An interesting role of Egr1 in the response to the drug hydroxyurea (HU) has been observed in cell culture experiments. Treatment with HU can increase the production of HbF as well as the haemoglobin content, thus ameliorating β-globin-deficient β-thalassaemia (Koren et al., 2008). It was also found that low-level pulsed doses of HU change the expression level of a wide range of genes, including Egr1. The HU treatment increased its expression nearly 2-fold in cell culture experiments (Wang et al., 2002). The relative role of Egr1 in increasing the β-chain: β-chain ratio is yet to be determined.

The imbalance in the α-chain: β-chain ratio and the instability of the β-chain in β-thalassaemia result in the increase of serum-free haem (Ciccoli et al., 1999; Koren et al., 2008). Free haem results in increased generation of reactive oxygen species (Ciccoli et al., 2003; Amer and Fibach, 2004), which in turn results in increased Egr1 expression via MAPK ERK-1/2, Elk-1 and NF-κB (Hasan and Schafer, 2008). Thus, Egr1 also plays a role in the ROS-mediated pathogenesis of β-thalassaemia.

Although the aforementioned studies coupled with the bioinformatics analyses of the current study suggest a possible role of Egr1 in certain forms of β-thalassaemia, our literature survey failed to find any experimental evidence of Egr1 binding at the HBB: −92 position. Experimental studies on Egr1 binding to the HBB: -92 position may confirm the prediction of our current study. The effect of Egr1 inhibition in a β-thalassaemia model organism may also shed further light on the molecular mechanism of the role played by Egr1 in the ROS-mediated pathogenesis of individuals affected by this disease.

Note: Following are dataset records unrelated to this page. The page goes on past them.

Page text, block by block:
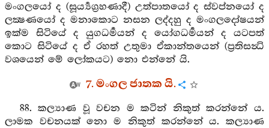
මංගලයෝ ද (සූර්‍ය්‍යග්‍රහණාදී) උත්පාතයෝ ද ස්වප්නයෝ ද
ලක්‍ෂණයෝ ද මනාකොට නසන ලද්දහු ද මංගලදෝෂයන්
ඉක්ම සිටියේ ද යුගධර්‍මයන් ද යෝගධර්‍මයන් ද යටපත්
කොට සිටියේ ද ඒ රහත් උතුමා ඒකාන්තයෙන් (ප්‍රතිසන්‍ධි
වශයෙන් මේ ලෝකයට) නො එන්නේ යි.
7. මංගල ජාතක යි.
88. කල්‍යාණ වූ වචන ම කටින් නිකුත් කරන්නේ ය.
ලාමක වචනයක් නො ම නිකුත් කරන්නේ ය. කල්‍යාණ
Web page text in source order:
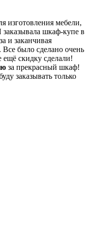
изготовления мебели,
шкаф-купе в
и заканчивая
было сделано очень
скидку сделали!
за прекрасный шкаф!
заказывать только
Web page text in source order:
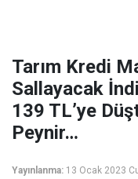
Tarım Kredi
Sallayacak
139 TL’ye
Peynir…
Yayınlanma: 13 Ocak 2023
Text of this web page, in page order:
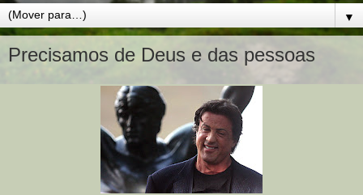
▼
Precisamos de Deus e das pessoas
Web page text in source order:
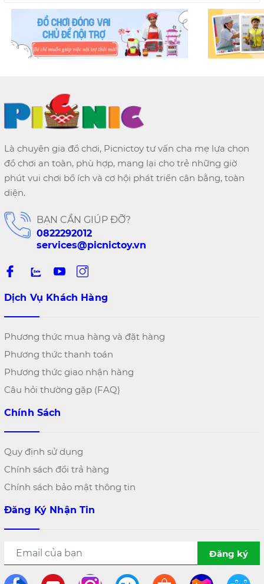
Là chuyên gia đồ chơi, Picnictoy tư vấn cha mẹ lựa chọn
đồ chơi an toàn, phù hợp, mang lại cho trẻ những giờ
phút vui chơi bổ ích và cơ hội phát triển cân bằng, toàn
diện.
BẠN CẦN GIÚP ĐỠ?
0822292012
services@picnictoy.vn
Dịch Vụ Khách Hàng
Phương thức mua hàng và đặt hàng
Phương thức thanh toán
Phương thức giao nhận hàng
Câu hỏi thường gặp (FAQ)
Chính Sách
Quy định sử dụng
Chính sách đổi trả hàng
Chính sách bảo mật thông tin
Đăng Ký Nhận Tin
Đăng ký
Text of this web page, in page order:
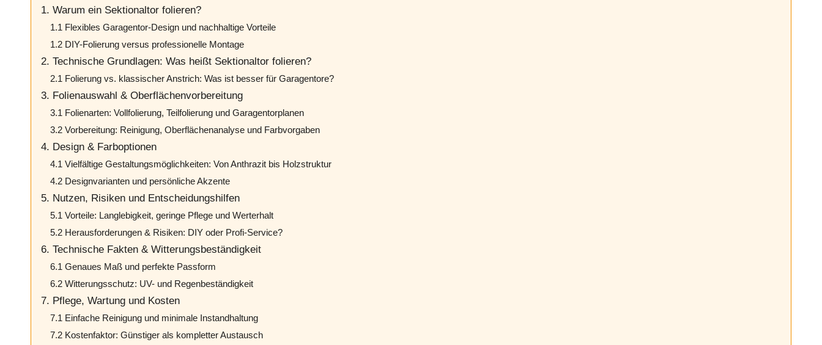
1. Warum ein Sektionaltor folieren?
1.1 Flexibles Garagentor-Design und nachhaltige Vorteile
1.2 DIY-Folierung versus professionelle Montage
2. Technische Grundlagen: Was heißt Sektionaltor folieren?
2.1 Folierung vs. klassischer Anstrich: Was ist besser für Garagentore?
3. Folienauswahl & Oberflächenvorbereitung
3.1 Folienarten: Vollfolierung, Teilfolierung und Garagentorplanen
3.2 Vorbereitung: Reinigung, Oberflächenanalyse und Farbvorgaben
4. Design & Farboptionen
4.1 Vielfältige Gestaltungsmöglichkeiten: Von Anthrazit bis Holzstruktur
4.2 Designvarianten und persönliche Akzente
5. Nutzen, Risiken und Entscheidungshilfen
5.1 Vorteile: Langlebigkeit, geringe Pflege und Werterhalt
5.2 Herausforderungen & Risiken: DIY oder Profi-Service?
6. Technische Fakten & Witterungsbeständigkeit
6.1 Genaues Maß und perfekte Passform
6.2 Witterungsschutz: UV- und Regenbeständigkeit
7. Pflege, Wartung und Kosten
7.1 Einfache Reinigung und minimale Instandhaltung
7.2 Kostenfaktor: Günstiger als kompletter Austausch
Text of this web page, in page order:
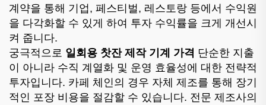
계약을 통해 기업, 페스티벌, 레스토랑 등에서 수익원
을 다각화할 수 있게 하여 투자 수익률을 크게 개선시
켜 줍니다.
궁극적으로 일회용 찻잔 제작 기계 가격 단순한 지출
이 아니라 수직 계열화 및 운영 효율성에 대한 전략적
투자입니다. 카페 체인의 경우 자체 제조를 통해 장기
적인 포장 비용을 절감할 수 있습니다. 전문 제조사의
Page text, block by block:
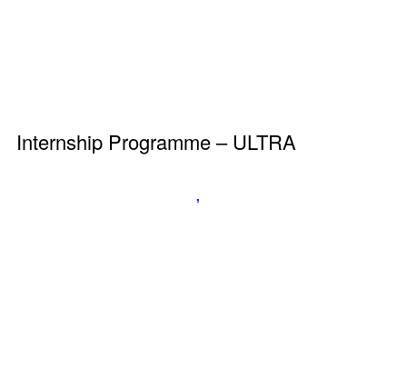
Internship Programme – ULTRA
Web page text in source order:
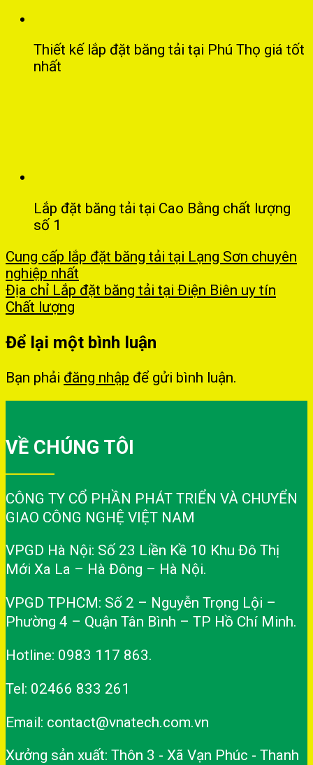
Thiết kế lắp đặt băng tải tại Phú Thọ giá tốt
nhất
Lắp đặt băng tải tại Cao Bằng chất lượng
số 1
Cung cấp lắp đặt băng tải tại Lạng Sơn chuyên
nghiệp nhất
Địa chỉ Lắp đặt băng tải tại Điện Biên uy tín
Chất lượng
Để lại một bình luận
Bạn phải đăng nhập để gửi bình luận.
VỀ CHÚNG TÔI
CÔNG TY CỔ PHẦN PHÁT TRIỂN VÀ CHUYỂN
GIAO CÔNG NGHỆ VIỆT NAM
VPGD Hà Nội: Số 23 Liền Kề 10 Khu Đô Thị
Mới Xa La – Hà Đông – Hà Nội.
VPGD TPHCM: Số 2 – Nguyễn Trọng Lội –
Phường 4 – Quận Tân Bình – TP Hồ Chí Minh.
Hotline: 0983 117 863.
Tel: 02466 833 261
Email: contact@vnatech.com.vn
Xưởng sản xuất: Thôn 3 - Xã Vạn Phúc - Thanh
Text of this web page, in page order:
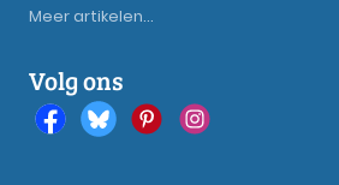
Meer artikelen...
Volg ons
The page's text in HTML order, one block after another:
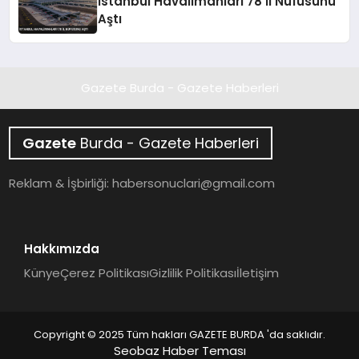
Aştı
Gazete Burda - Gazete Haberleri
Gazete Burda - Gazete Haberleri
Reklam & İşbirliği:habersonuclari@gmail.com
Hakkımızda
KünyeÇerez PolitikasıGizlilik Politikasıİletişim
Copyright © 2025 Tüm hakları GAZETE BURDA 'da saklıdır.
Seobaz Haber Teması
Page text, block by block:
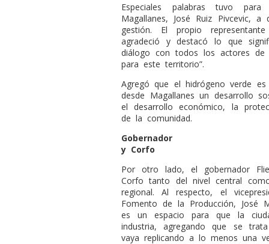
Especiales palabras tuvo
Magallanes, José Ruiz Pivcevic,
gestión. El propio
agradeció y destacó lo que
diálogo con todos los actores de
para este territorio”.
Agregó que el hidrógeno verde
desde Magallanes un desarrollo
el desarrollo económico, la
de la comunidad.
Gobernador
y Corfo
Por otro lado, el gobernador
Corfo tanto del nivel central
regional. Al respecto, el
Fomento de la Producción, José
es un espacio para que la
industria, agregando que se
vaya replicando a lo menos una
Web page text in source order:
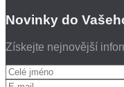
Novinky do
Získejte nejnovější
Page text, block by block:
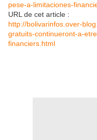
pese-a-limitaciones-
URL de cet article :
http://bolivarinfos.over-
gratuits-continueront-a-
financiers.html
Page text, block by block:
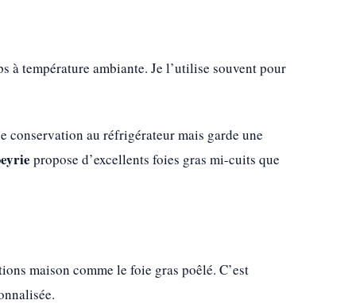
à température ambiante. Je l’utilise souvent pour
conservation au réfrigérateur mais garde une
propose d’excellents foies gras mi-cuits que
maison comme le foie gras poêlé. C’est
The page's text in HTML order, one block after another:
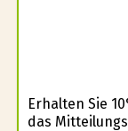
Erhalten Sie
das
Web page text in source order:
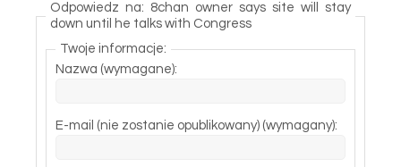
Odpowiedz na: 8chan owner says site will stay
down until he talks with Congress
Twoje informacje:
Nazwa (wymagane):
E-mail (nie zostanie opublikowany) (wymagany):
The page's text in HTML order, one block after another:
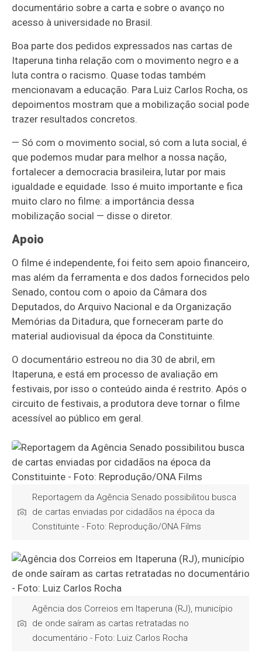
documentário sobre a carta e sobre o avanço no
acesso à universidade no Brasil.
Boa parte dos pedidos expressados nas cartas de
Itaperuna tinha relação com o movimento negro e a
luta contra o racismo. Quase todas também
mencionavam a educação. Para Luiz Carlos Rocha, os
depoimentos mostram que a mobilização social pode
trazer resultados concretos.
— Só com o movimento social, só com a luta social, é
que podemos mudar para melhor a nossa nação,
fortalecer a democracia brasileira, lutar por mais
igualdade e equidade. Isso é muito importante e fica
muito claro no filme: a importância dessa
mobilização social — disse o diretor.
Apoio
O filme é independente, foi feito sem apoio financeiro,
mas além da ferramenta e dos dados fornecidos pelo
Senado, contou com o apoio da Câmara dos
Deputados, do Arquivo Nacional e da Organização
Memórias da Ditadura, que forneceram parte do
material audiovisual da época da Constituinte.
O documentário estreou no dia 30 de abril, em
Itaperuna, e está em processo de avaliação em
festivais, por isso o conteúdo ainda é restrito. Após o
circuito de festivais, a produtora deve tornar o filme
acessível ao público em geral.
Reportagem da Agência Senado possibilitou busca
de cartas enviadas por cidadãos na época da
Constituinte - Foto: Reprodução/ONA Films
Agência dos Correios em Itaperuna (RJ), município
de onde saíram as cartas retratadas no
documentário - Foto: Luiz Carlos Rocha
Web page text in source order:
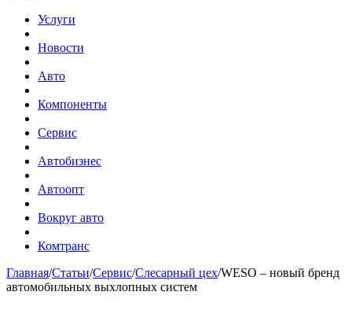
Услуги
Новости
Авто
Компоненты
Сервис
Автобизнес
Автоопт
Вокруг авто
Комтранс
Главная/Статьи/Сервис/Слесарный цех/WESO – новый бренд
автомобильных выхлопных систем
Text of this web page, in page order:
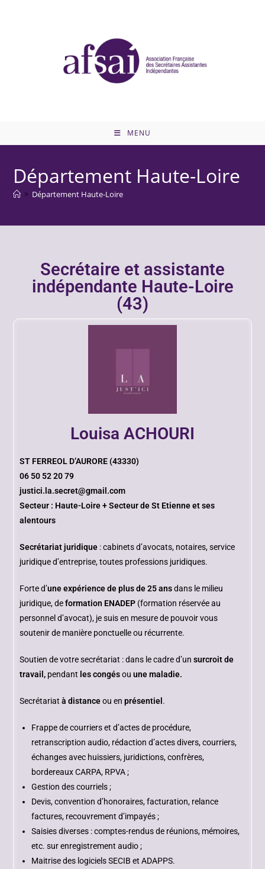
MENU
Département Haute-Loire
> Département Haute-Loire
Secrétaire et assistante
indépendante Haute-Loire
(43)
Louisa ACHOURI
ST FERREOL D’AURORE (43330)
06 50 52 20 79
justici.la.secret@gmail.com
Secteur : Haute-Loire + Secteur de St Etienne et ses
alentours
Secrétariat juridique : cabinets d’avocats, notaires, service
juridique d’entreprise, toutes professions juridiques.
Forte d’une expérience de plus de 25 ansdans le milieu
juridique, deformation ENADEP (formation réservée au
personnel d’avocat), je suis en mesure de pouvoir vous
soutenir de manière ponctuelle ou récurrente.
Soutien de votre secrétariat : dans le cadre d’unsurcroit de
travail, pendant les congésouune maladie.
Secrétariatà distanceou enprésentiel.
Frappe de courriers et d’actes de procédure,
retranscription audio, rédaction d’actes divers, courriers,
échanges avec huissiers, juridictions, confrères,
bordereaux CARPA, RPVA ;
Gestion des courriels ;
Devis, convention d’honoraires, facturation, relance
factures, recouvrement d’impayés ;
Saisies diverses : comptes-rendus de réunions, mémoires,
etc. sur enregistrement audio ;
Maitrise des logiciels SECIB et ADAPPS.
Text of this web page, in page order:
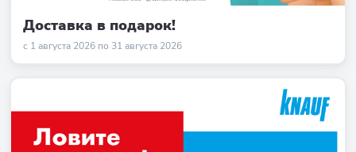
Доставка в подарок!
с 1 августа 2026 по 31 августа 2026
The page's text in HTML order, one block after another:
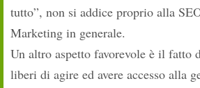
tutto”, non si addice proprio alla
Marketing in generale.
Un altro aspetto favorevole è il fatto
liberi di agire ed avere accesso alla
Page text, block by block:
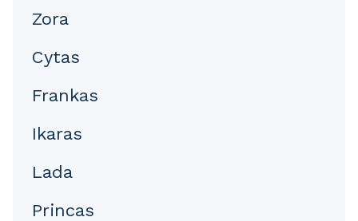
Zora
Cytas
Frankas
Ikaras
Lada
Princas

Haplotype analysis showed that the patient described here had an atypical haplotype (- - - + - + -). Both chromosomes displayed the same form of polymorphism, which can be explained by the fact that his parents were second/third cousins. The patient was positive for the XmnI site at the 5′ end of Gγ. Although a positive correlation between XmnI polymorphism and HbF level has been reported (Bandyopadhyay et al., 2001), no association between XmnI polymorphism and incidence of the mild form of β-thalassaemia, namely thalassaemia intermedia was found (Neishabury et al., 2010).

Acknowledgments

This study was partly funded by the Biotechnology Research Centre, University of Dhaka. MIA was supported by an NSICT Fellowship, granted by the Ministry of Science and Information & Communication Technology, Government of Bangladesh.